People resist going inside, even when severe weather hits, because they don’t want to leave their belongings, said Dawn Shepard, Southend outreach system coordinator for REACH.
“So to just expect people to travel and leave their stuff behind is not realistic,” Shepard said.
One of Shepard’s clients lives in a vehicle that doesn’t run. A car isn’t warm, Shepard said, if it can’t run.
The client has lost two toes to frostbite already. And after a recent visit with him, Shepard is worried that he could lose more if he isn’t able to come inside this winter.
Beyond risks of exposure and hypothermia, people living outside also face exposure to mold once their shelter becomes damp and repeated rainfall keeps spaces from drying out.
The city is in the process of transferring its emergency winter weather response to the newly created King County Regional Homelessness Authority, which will take over shelter and outreach contracts in the new year.
Moving forward, the homelessness authority will work with the city’s Office of Emergency Management to determine when to activate extreme weather resources. But that work will look very similar to years past, said Anne Martens, spokesperson for the authority.
The authority will inherit 15 days and 100 shelter beds’ worth of backup capacity, and can negotiate with the city for more as needed.
In addition to emergency shelter resources, the city of Seattle is adding 380 new, permanent shelter beds by the end of 2021.
An increase in permanent shelter resources — ranging from hotel rooms and new tiny house villages to 24/7 enhanced shelter and more — will allow more people to come inside for good this winter, said Kevin Mundt, spokesperson for the city.

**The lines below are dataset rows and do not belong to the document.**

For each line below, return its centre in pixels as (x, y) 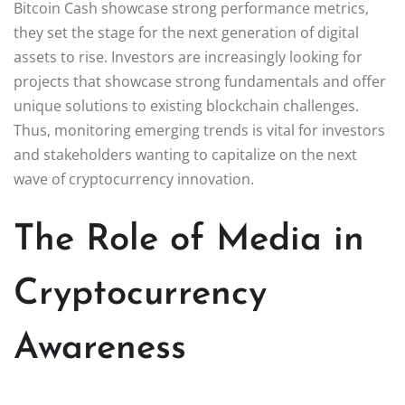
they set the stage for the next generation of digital (186, 32)
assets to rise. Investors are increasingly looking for (188, 57)
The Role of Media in (189, 240)
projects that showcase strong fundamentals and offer (200, 81)
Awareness (100, 348)
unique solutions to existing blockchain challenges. (186, 105)
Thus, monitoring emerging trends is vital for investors (199, 130)
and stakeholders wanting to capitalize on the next (185, 154)
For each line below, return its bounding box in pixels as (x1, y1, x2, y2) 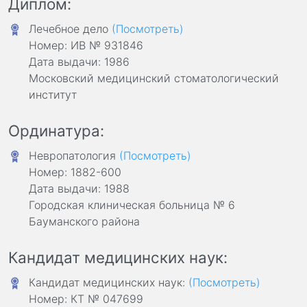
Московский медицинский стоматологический (29, 71, 279, 85)
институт (29, 87, 77, 101)
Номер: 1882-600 (29, 164, 121, 179)
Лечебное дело (29, 21, 112, 36)
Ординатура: (8, 121, 104, 140)
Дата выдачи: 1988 (29, 181, 130, 195)
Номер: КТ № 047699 (29, 291, 143, 306)
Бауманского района (29, 214, 140, 228)
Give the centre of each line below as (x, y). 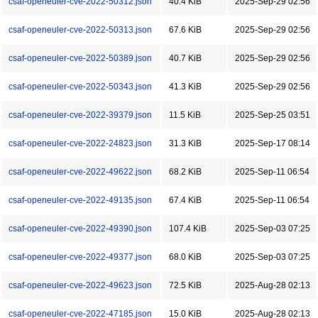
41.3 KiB (185, 87)
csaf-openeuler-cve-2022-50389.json (80, 58)
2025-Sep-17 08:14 (273, 143)
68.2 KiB (185, 172)
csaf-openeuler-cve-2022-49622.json (80, 172)
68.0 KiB (185, 257)
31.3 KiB (185, 143)
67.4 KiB (185, 200)
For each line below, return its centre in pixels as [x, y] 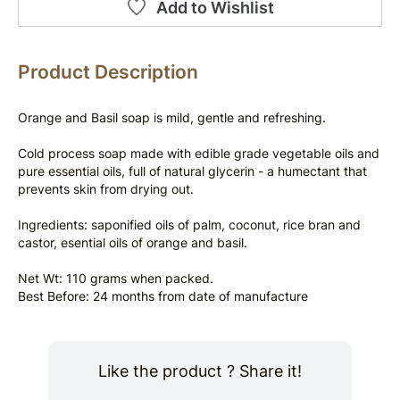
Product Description [108, 72]
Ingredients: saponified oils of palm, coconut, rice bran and [189, 225]
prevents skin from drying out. [106, 189]
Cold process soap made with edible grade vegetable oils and [199, 153]
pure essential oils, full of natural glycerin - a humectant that [192, 171]
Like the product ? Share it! [200, 371]
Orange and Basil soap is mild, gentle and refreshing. [172, 117]
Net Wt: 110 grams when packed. [116, 278]
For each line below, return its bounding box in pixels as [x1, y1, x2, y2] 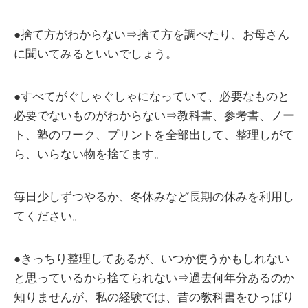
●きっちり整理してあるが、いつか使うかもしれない [14, 252, 289, 266]
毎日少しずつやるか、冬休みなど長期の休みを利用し [14, 190, 294, 204]
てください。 [14, 210, 84, 223]
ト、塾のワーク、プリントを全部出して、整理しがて [14, 129, 294, 142]
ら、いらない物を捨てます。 [14, 148, 166, 162]
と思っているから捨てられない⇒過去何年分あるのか [14, 272, 294, 285]
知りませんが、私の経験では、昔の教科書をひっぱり [14, 291, 294, 305]
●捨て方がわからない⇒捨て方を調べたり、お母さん [14, 28, 289, 42]
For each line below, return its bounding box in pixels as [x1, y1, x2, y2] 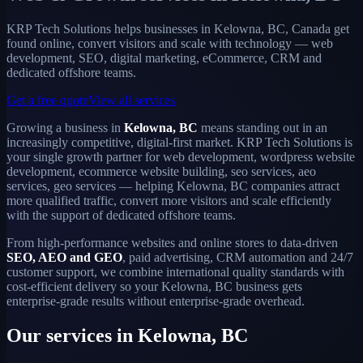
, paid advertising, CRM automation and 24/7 [122, 250, 353, 264]
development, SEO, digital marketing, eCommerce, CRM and [6, 50, 322, 65]
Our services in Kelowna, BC [6, 324, 248, 346]
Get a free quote [6, 92, 88, 107]
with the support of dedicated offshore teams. [6, 207, 236, 222]
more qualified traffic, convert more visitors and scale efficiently [6, 193, 331, 207]
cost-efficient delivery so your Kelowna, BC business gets [6, 279, 302, 293]
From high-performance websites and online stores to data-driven [6, 235, 338, 250]
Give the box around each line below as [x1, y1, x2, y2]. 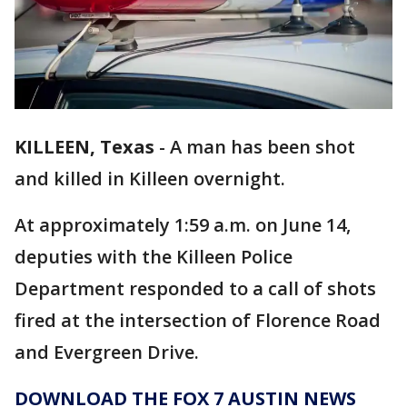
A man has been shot [170, 134, 355, 160]
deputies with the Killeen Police [15, 244, 293, 270]
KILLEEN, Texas [15, 134, 154, 160]
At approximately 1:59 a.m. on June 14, [15, 213, 351, 238]
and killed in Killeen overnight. [15, 166, 290, 192]
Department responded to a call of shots [15, 276, 376, 302]
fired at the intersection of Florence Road [15, 308, 381, 333]
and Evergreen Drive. [15, 340, 203, 365]

Often, long-term shelter can come with more rules, requirements and time-intensive paperwork than emergency shelters that have fewer requirements. During the pandemic, many people in shelter have been staying longer, creating fewer spaces for new people to come in.
The severe weather shelters, similar to the more permanent ones, must be staffed round-the-clock and prepared to support anyone who enters.
“The biggest challenge right now, as with every other caring profession, is in staffing,” Martens said in an email statement. “Providers are understaffed (and underpaid) to begin with, and taking on a severe weather shelter further taxes their capacity.”